» How to complete this task:
Search the material below for the word "that". Copy every line where it is found.

» Data shown:
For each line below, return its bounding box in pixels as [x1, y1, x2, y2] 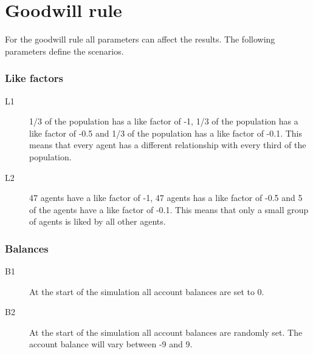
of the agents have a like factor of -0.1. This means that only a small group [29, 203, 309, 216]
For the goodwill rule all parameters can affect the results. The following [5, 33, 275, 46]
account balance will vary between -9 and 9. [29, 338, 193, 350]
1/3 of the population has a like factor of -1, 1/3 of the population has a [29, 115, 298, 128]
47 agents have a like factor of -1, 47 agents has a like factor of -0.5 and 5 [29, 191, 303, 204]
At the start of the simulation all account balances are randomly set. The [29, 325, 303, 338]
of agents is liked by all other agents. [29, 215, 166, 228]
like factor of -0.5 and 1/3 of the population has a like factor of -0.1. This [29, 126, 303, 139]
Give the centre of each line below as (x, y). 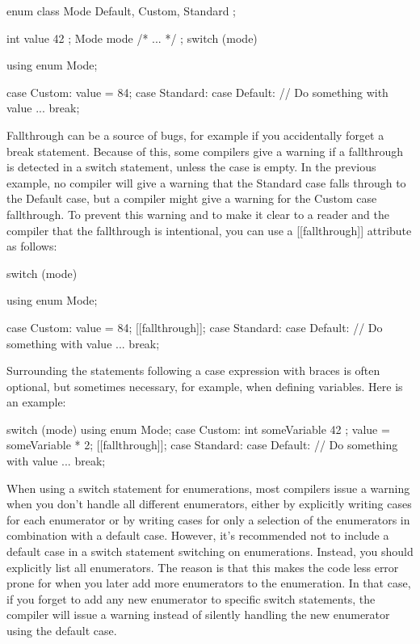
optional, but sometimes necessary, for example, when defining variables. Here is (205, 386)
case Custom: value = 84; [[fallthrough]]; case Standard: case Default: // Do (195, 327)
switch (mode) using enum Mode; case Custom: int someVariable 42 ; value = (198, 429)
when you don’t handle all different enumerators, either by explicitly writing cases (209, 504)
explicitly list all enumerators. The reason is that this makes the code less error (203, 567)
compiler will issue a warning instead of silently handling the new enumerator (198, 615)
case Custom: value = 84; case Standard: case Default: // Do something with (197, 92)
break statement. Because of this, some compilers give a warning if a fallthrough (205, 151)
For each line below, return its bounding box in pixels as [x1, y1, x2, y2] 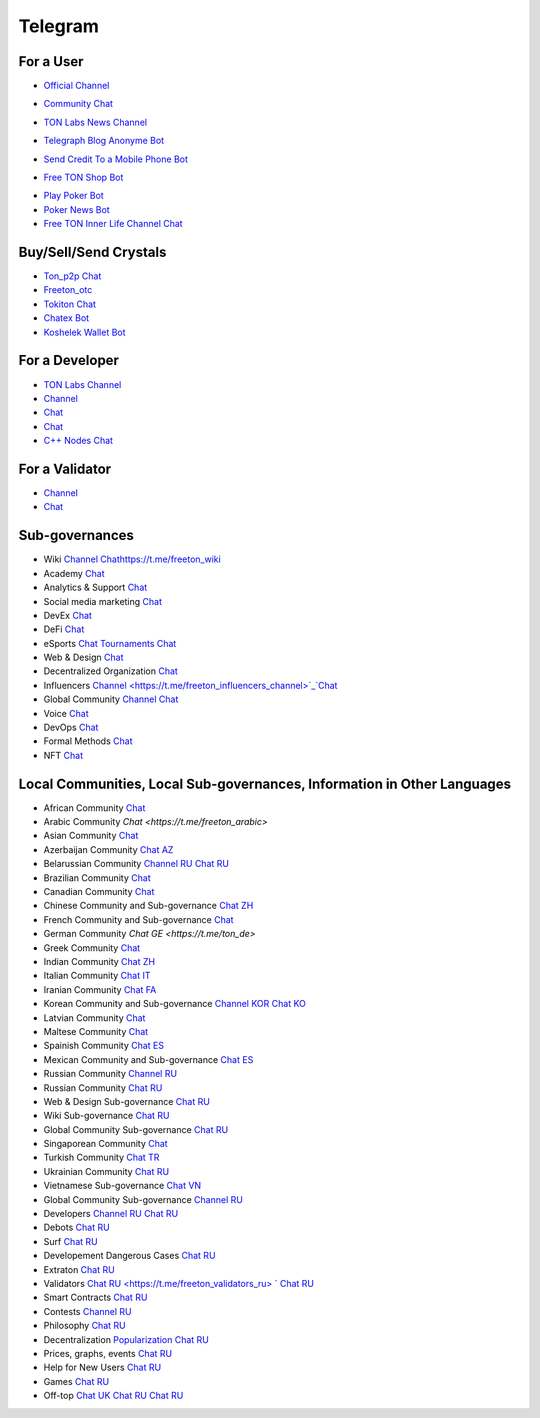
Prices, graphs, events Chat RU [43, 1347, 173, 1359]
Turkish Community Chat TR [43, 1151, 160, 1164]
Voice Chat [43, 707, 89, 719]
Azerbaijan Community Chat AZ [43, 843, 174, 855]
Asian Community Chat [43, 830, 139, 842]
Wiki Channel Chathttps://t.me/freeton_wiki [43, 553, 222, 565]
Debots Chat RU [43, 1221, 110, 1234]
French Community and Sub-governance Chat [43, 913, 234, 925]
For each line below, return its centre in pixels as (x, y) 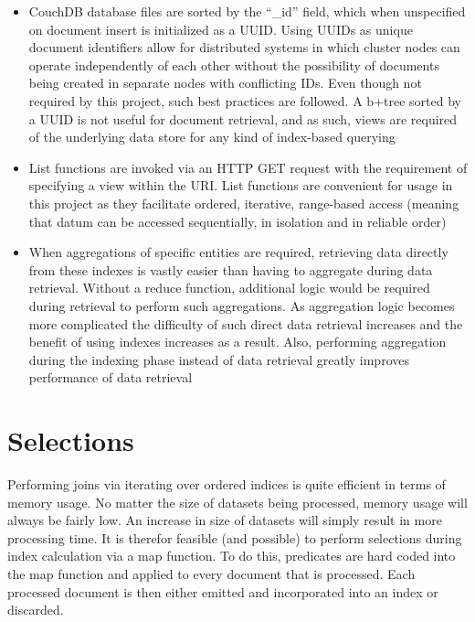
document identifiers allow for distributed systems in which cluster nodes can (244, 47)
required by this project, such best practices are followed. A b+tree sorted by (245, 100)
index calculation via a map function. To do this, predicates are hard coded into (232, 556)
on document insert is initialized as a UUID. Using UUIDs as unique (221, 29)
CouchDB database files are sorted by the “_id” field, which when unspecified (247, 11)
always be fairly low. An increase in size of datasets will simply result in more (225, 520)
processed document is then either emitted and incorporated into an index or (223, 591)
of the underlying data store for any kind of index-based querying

» Answer to the exercise:
of the agents have a like factor of -0.1. This means that only a small group [29, 203, 309, 216]
explicitly list all enumerators. The reason is that this makes the code less error (203, 567)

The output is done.